В последний день пребывания в Швейцарии мы в автобусе пели только про сигареты, благо куплетов набралось штук двадцать...
В Женеве мы жили пять дней на тихой улочке в дешевом отеле. Напротив находился китайский ресторан, никто туда не входил и никто оттуда не выходил, как будто он был на ремонте. Тогда с Китаем у нас были напряженные отношения, связанные с событиями вокруг острова Даманский на реке Уссури, в 230 км южнее Хабаровска. И мы частенько с удивлением взирали на этот ресторан без китайских посетителей.
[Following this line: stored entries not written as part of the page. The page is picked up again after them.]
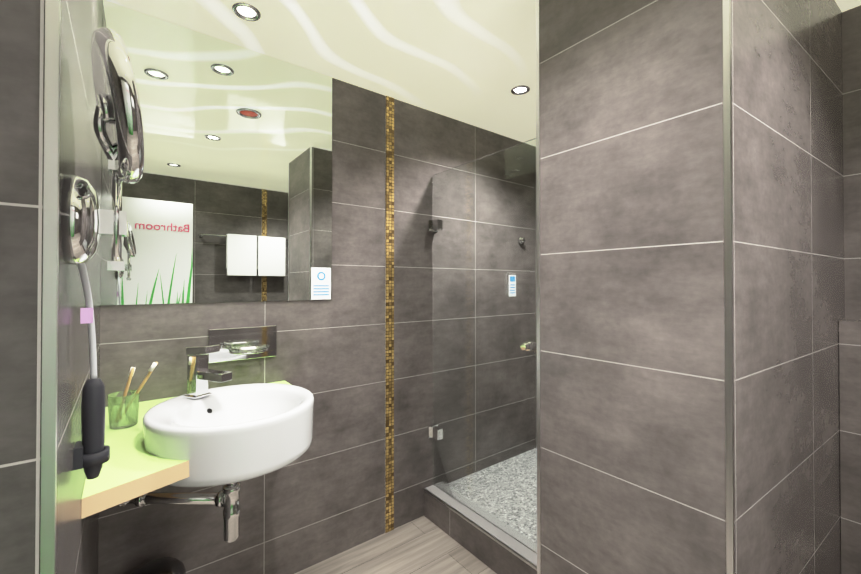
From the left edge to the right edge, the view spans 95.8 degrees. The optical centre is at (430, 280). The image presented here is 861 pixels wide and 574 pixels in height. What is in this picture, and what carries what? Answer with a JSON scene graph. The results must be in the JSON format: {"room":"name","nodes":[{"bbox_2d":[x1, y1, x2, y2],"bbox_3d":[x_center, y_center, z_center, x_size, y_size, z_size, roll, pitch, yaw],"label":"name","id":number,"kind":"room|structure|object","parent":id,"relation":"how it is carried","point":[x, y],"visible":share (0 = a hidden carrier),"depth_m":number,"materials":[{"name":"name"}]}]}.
{"room":"bathroom","nodes":[
{"label":"bathroom","id":0,"kind":"room"},
{"bbox_2d":[0,0,102,573],"bbox_3d":[-1.255,0.158,0.561,1.164,2.290,1.115,0,-1,-37],"label":"wall","id":1,"kind":"structure","parent":0,"point":[22,54],"depth_m":0.46,"materials":[{"name":"tile"}]},
{"bbox_2d":[40,0,60,573],"bbox_3d":[-0.461,0.157,0.471,0.012,2.290,0.012,0,-1,-37],"label":"trim","id":2,"kind":"structure","parent":1,"relation":"attached to","point":[50,292],"depth_m":0.47,"materials":[{"name":"silver metal"}]},
{"bbox_2d":[73,263,109,479],"bbox_3d":[-0.560,0.153,0.642,0.046,0.377,0.124,0,-1,-37],"label":"wall-mounted unit","id":3,"kind":"object","parent":1,"relation":"attached to","point":[91,453],"visible":0.94,"depth_m":0.66,"materials":[{"name":"grey plastic"}]},
{"bbox_2d":[61,27,144,270],"bbox_3d":[-0.469,-0.185,0.564,0.087,0.339,0.209,0,-1,-37],"label":"vanity mirror","id":4,"kind":"object","parent":1,"relation":"attached to","point":[86,221],"visible":1,"depth_m":0.53,"materials":[{"name":"silver metal"}]},
{"bbox_2d":[98,22,536,573],"bbox_3d":[-0.616,0.169,1.813,3.700,2.290,0.100,0,-1,-37],"label":"wall","id":5,"kind":"structure","parent":0,"point":[321,498],"depth_m":1.98,"materials":[{"name":"tile"}]},
{"bbox_2d":[81,345,313,542],"bbox_3d":[-0.681,0.492,1.241,0.644,0.579,0.724,0,-1,-37],"label":"vanity","id":6,"kind":"object","parent":5,"relation":"attached to","point":[201,434],"visible":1,"depth_m":1.05,"materials":[{"name":"white ceramic"}]},
{"bbox_2d":[81,381,290,518],"bbox_3d":[-0.674,0.459,1.247,0.626,0.040,0.724,0,-1,-37],"label":"countertop","id":7,"kind":"structure","parent":6,"relation":"on","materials":[{"name":"green laminate"}]},
{"bbox_2d":[143,383,313,486],"bbox_3d":[-0.585,0.437,1.168,0.450,0.147,0.450,0,-1,-37],"label":"basin","id":8,"kind":"object","parent":7,"relation":"in","point":[224,435],"depth_m":1.01,"materials":[{"name":"white ceramic"}]},
{"bbox_2d":[183,345,231,398],"bbox_3d":[-0.695,0.283,1.213,0.118,0.163,0.157,0,-1,-37],"label":"tap","id":9,"kind":"object","parent":8,"relation":"on","point":[198,373],"depth_m":1.21,"materials":[{"name":"silver metal"}]},
{"bbox_2d":[100,0,331,304],"bbox_3d":[-0.807,-0.444,1.606,0.841,1.064,0.005,0,-1,-37],"label":"mirror","id":10,"kind":"object","parent":5,"relation":"attached to","point":[227,197],"visible":1,"depth_m":1.57,"materials":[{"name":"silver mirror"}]},
{"bbox_2d":[311,267,330,299],"bbox_3d":[-0.511,0.014,1.821,0.095,0.149,0.004,0,-1,-37],"label":"sign","id":11,"kind":"object","parent":10,"relation":"attached to","point":[320,283],"visible":1,"depth_m":1.82,"materials":[{"name":"white paper"}]},
{"bbox_2d":[208,325,276,362],"bbox_3d":[-0.728,0.260,1.555,0.260,0.133,0.172,0,-1,-37],"label":"soap dish","id":12,"kind":"object","parent":5,"relation":"attached to","point":[241,343],"visible":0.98,"depth_m":1.60,"materials":[{"name":"silver metal"}]},
{"bbox_2d":[385,96,393,532],"bbox_3d":[-0.215,0.171,2.054,0.050,2.290,0.004,0,-1,-37],"label":"trim","id":13,"kind":"structure","parent":5,"relation":"attached to","point":[389,416],"depth_m":2.05,"materials":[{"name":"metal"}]},
{"bbox_2d":[428,138,536,553],"bbox_3d":[0.234,0.275,1.935,0.080,1.760,0.734,0,-1,-37],"label":"door glass","id":14,"kind":"object","parent":5,"relation":"attached to","point":[441,479],"visible":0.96,"depth_m":1.98,"materials":[{"name":"clear glass"}]},
{"bbox_2d":[509,275,515,296],"bbox_3d":[0.556,0.036,2.643,0.070,0.144,0.004,0,-1,-37],"label":"sign","id":15,"kind":"object","parent":5,"relation":"attached to","point":[512,278],"depth_m":2.64,"materials":[{"name":"white"}]},
{"bbox_2d":[518,237,524,243],"bbox_3d":[0.631,-0.278,2.684,0.048,0.048,0.034,0,-1,-37],"label":"shower valve","id":16,"kind":"object","parent":5,"relation":"attached to","point":[522,240],"depth_m":2.67,"materials":[{"name":"silver metal"}]},
{"bbox_2d":[295,516,495,573],"bbox_3d":[0.182,1.330,0.757,3.700,0.050,2.740,0,-1,-37],"label":"floor","id":17,"kind":"structure","parent":0,"point":[423,545],"depth_m":1.85,"materials":[{"name":"brown wood"}]},
{"bbox_2d":[132,557,185,573],"bbox_3d":[-0.917,1.130,1.292,0.176,0.360,0.176,0,-1,-37],"label":"bin","id":18,"kind":"object","parent":17,"relation":"on","point":[168,565],"visible":1,"depth_m":1.30,"materials":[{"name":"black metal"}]},
{"bbox_2d":[424,485,536,573],"bbox_3d":[0.312,1.239,1.823,0.122,0.152,0.995,0,-1,-37],"label":"kerb","id":19,"kind":"object","parent":17,"relation":"on","point":[495,549],"visible":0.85,"depth_m":1.85,"materials":[{"name":"tile"}]},
{"bbox_2d":[450,448,536,543],"bbox_3d":[0.714,1.255,2.129,0.890,0.125,0.995,0,-1,-37],"label":"shower floor","id":20,"kind":"structure","parent":17,"relation":"on","point":[528,493],"depth_m":2.21,"materials":[{"name":"tile"}]},
{"bbox_2d":[106,0,860,146],"bbox_3d":[0.182,-1.010,0.778,3.700,0.050,2.740,0,-1,-37],"label":"ceiling","id":21,"kind":"structure","parent":0,"point":[472,62],"depth_m":1.60,"materials":[{"name":"beige paint"}]},
{"bbox_2d":[231,2,260,20],"bbox_3d":[-0.667,-0.974,1.413,0.098,0.008,0.098,0,-1,-37],"label":"recessed light","id":22,"kind":"object","parent":21,"relation":"in","point":[245,11],"visible":1,"depth_m":1.41,"materials":[{"name":"silver metal"}]},
{"bbox_2d":[511,85,529,94],"bbox_3d":[0.458,-0.969,1.982,0.098,0.008,0.098,0,-1,-37],"label":"recessed light","id":23,"kind":"object","parent":21,"relation":"in","point":[520,89],"visible":1,"depth_m":1.98,"materials":[{"name":"silver metal"}]},
{"bbox_2d":[539,0,844,573],"bbox_3d":[1.062,0.166,1.427,1.400,2.290,0.560,0,-1,-37],"label":"wall","id":24,"kind":"structure","parent":0,"point":[632,399],"depth_m":1.01,"materials":[{"name":"tile"}]},
{"bbox_2d":[536,0,540,573],"bbox_3d":[0.342,0.164,1.224,0.012,2.290,0.012,0,-1,-37],"label":"trim","id":25,"kind":"structure","parent":24,"relation":"attached to","point":[538,288],"depth_m":1.22,"materials":[{"name":"silver metal"}]},
{"bbox_2d":[723,0,734,573],"bbox_3d":[0.640,0.160,0.834,0.012,2.290,0.012,0,-1,-37],"label":"trim","id":26,"kind":"structure","parent":24,"relation":"attached to","point":[729,338],"depth_m":0.83,"materials":[{"name":"silver metal"}]},
{"bbox_2d":[839,319,860,573],"bbox_3d":[1.759,0.722,0.988,0.100,1.170,0.984,0,-1,-37],"label":"wall","id":27,"kind":"structure","parent":0,"point":[850,395],"depth_m":1.33,"materials":[{"name":"tile"}]},
{"bbox_2d":[842,5,860,319],"bbox_3d":[1.833,0.162,1.060,0.100,2.290,1.000,0,-1,-37],"label":"wall","id":28,"kind":"structure","parent":0,"point":[851,45],"depth_m":1.40,"materials":[{"name":"tile"}]}
]}
Однажды нас в конце дня повели в дансинг – вечерний клуб. Пили виски со льдом, очень неприятное на вкус, никогда не увлекался спиртными напитками, поэтому назвал бы то виски чем-то вроде вонючего пойла. Я его очень даже сильно разбавил льдом, но все равно пить не смог. Наши танцевали под оглушающую музыку четверки музыкантов, работающих под группу 'Bitls'. Мы с молдаванами ушли пораньше, уши стало ломить от шума, и голова разболелась. Прошлись по улицам ночной Женевы, все первые этажи – магазины, витрины отражали одежду, обувь, часы, все товары мира. Хотя и закрыт магазин, но мы с интересом подходили и через витринное стекло все цены видели: в швейцарских франках и американских долларах. Во время этой прогулки увидели набольшую автоаварию: водитель, наверное, уснул за рулем и врезался в витрину. Сразу приехала полиция. Мы немного посмотрели на это происшествие и пошли в отель.
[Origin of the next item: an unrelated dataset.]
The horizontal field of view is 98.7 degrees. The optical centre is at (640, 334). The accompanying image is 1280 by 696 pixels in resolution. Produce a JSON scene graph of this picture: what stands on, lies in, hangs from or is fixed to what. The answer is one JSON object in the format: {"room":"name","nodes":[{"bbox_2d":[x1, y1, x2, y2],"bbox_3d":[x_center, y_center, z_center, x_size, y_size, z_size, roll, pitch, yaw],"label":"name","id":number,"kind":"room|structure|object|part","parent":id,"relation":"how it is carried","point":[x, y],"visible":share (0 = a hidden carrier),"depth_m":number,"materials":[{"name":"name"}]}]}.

Утром я проведал соседний с отелем магазинчик – купить каких-нибудь сувениров. Магазин был частный, колокольчик сразу звякнул, и ко мне засеменила хозяйка, даже неудобно стало. Там были хорошие шариковые ручки, я такие только во сне видел. И, конечно, купил три штуки разных. Правда в большом, видимо, государственном магазине, подобные ручки встречались раза в два дешевле. Я их накупил штук двадцать, мне многие знакомые заводчане и родственники заказали, у нас тогда шариковые ручки только появлялись, они были простенькие и довольно дорогие – начиная с трех рублей, а здесь – можно сказать за бесценок (от половины франка до двух).
Наш затейник Славин взял из Москвы футбольный мяч и в один из дней предложил мужчинам размяться, поиграть в футбол. Поскольку разговор состоялся в женевском отеле, мы были в недоумении.
– Какой футбол, Лева? Мы же – за границей!!!
– Посмотрите, какая погода! А трава? Найдем поляну и погоняем мяч, поделимся на две команды. Девчата поболеют.
На следующий день после обеда наш автобус взял курс за окраину Женевы. Мы нашли настоящее футбольное поле с воротами, огражденное низкой оградкой. Ребята обрадовались, ведь почти одна молодежь была. Разобрались на две команды, и началась игра в одни ворота, которые я и защищал. Через несколько минут подкатил на автомобиле какой-то хорошо одетый мужчина, выразил внешнее недовольство, стал жестикулировать. Потом уехал. Переводчица нам сказала, что это хозяин стадиона, требовал заплатить за эксплуатацию поля, но, узнав, что мы из России, быстро остыл и убрался восвояси. Водимо, понял, что от нас ничего не добьешься. Или оказался филантропом.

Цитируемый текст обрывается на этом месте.